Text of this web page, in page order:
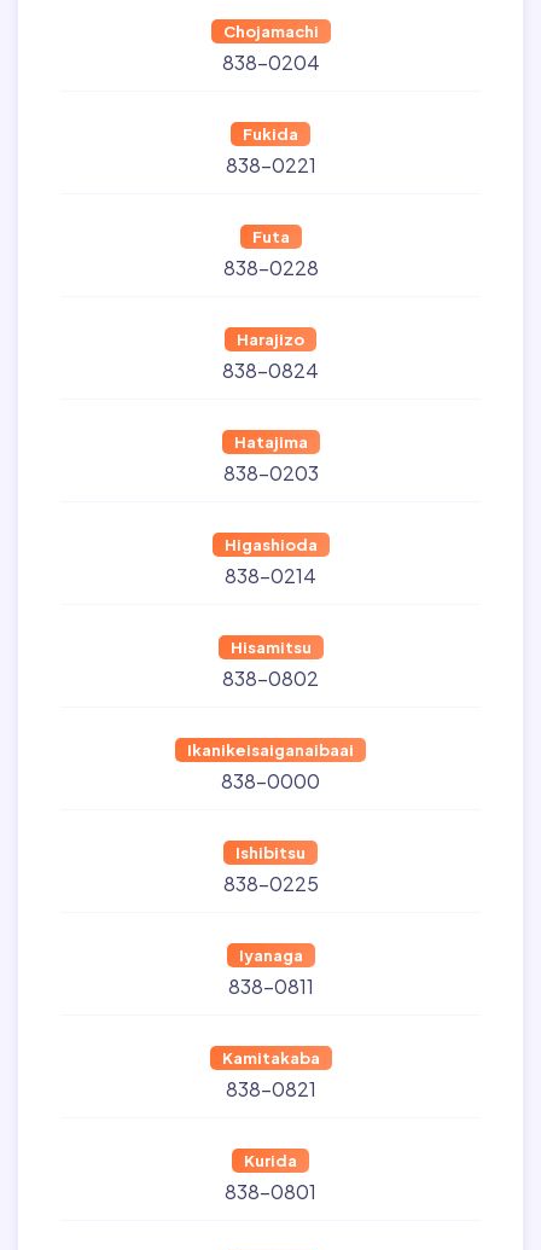
Chojamachi
838-0204
Fukida
838-0221
Futa
838-0228
Harajizo
838-0824
Hatajima
838-0203
Higashioda
838-0214
Hisamitsu
838-0802
Ikanikeisaiganaibaai
838-0000
Ishibitsu
838-0225
Iyanaga
838-0811
Kamitakaba
838-0821
Kurida
838-0801

Exercise description
The result should be the full material above, word for word, with its pictures omitted.

Output of the task
Text of this web page, in page order:
Chojamachi
838-0204
Fukida
838-0221
Futa
838-0228
Harajizo
838-0824
Hatajima
838-0203
Higashioda
838-0214
Hisamitsu
838-0802
Ikanikeisaiganaibaai
838-0000
Ishibitsu
838-0225
Iyanaga
838-0811
Kamitakaba
838-0821
Kurida
838-0801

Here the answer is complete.